• Work required
Line for line, return the data exactly, omitting all pictures.
[Exercise material Boundary: Start]
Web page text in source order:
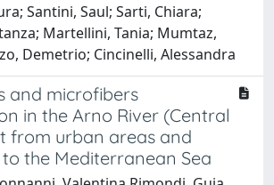
Santini, Saul; Sarti, Chiara;
Martellini, Tania; Mumtaz,
Demetrio; Cincinelli, Alessandra
and microfibers
in the Arno River (Central
from urban areas and
the Mediterranean Sea
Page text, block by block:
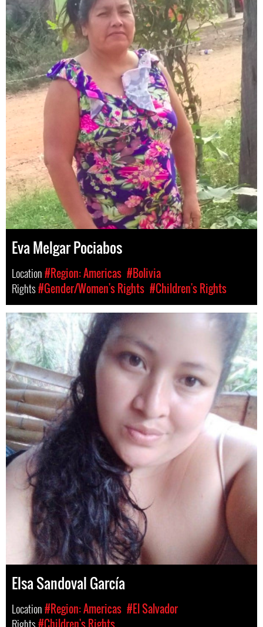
[Exercise material Boundary: End]
• Written answer
Web page text in source order:
Santini, Saul; Sarti, Chiara;
Martellini, Tania; Mumtaz,
Demetrio; Cincinelli, Alessandra
and microfibers
in the Arno River (Central
from urban areas and
the Mediterranean Sea
Page text, block by block:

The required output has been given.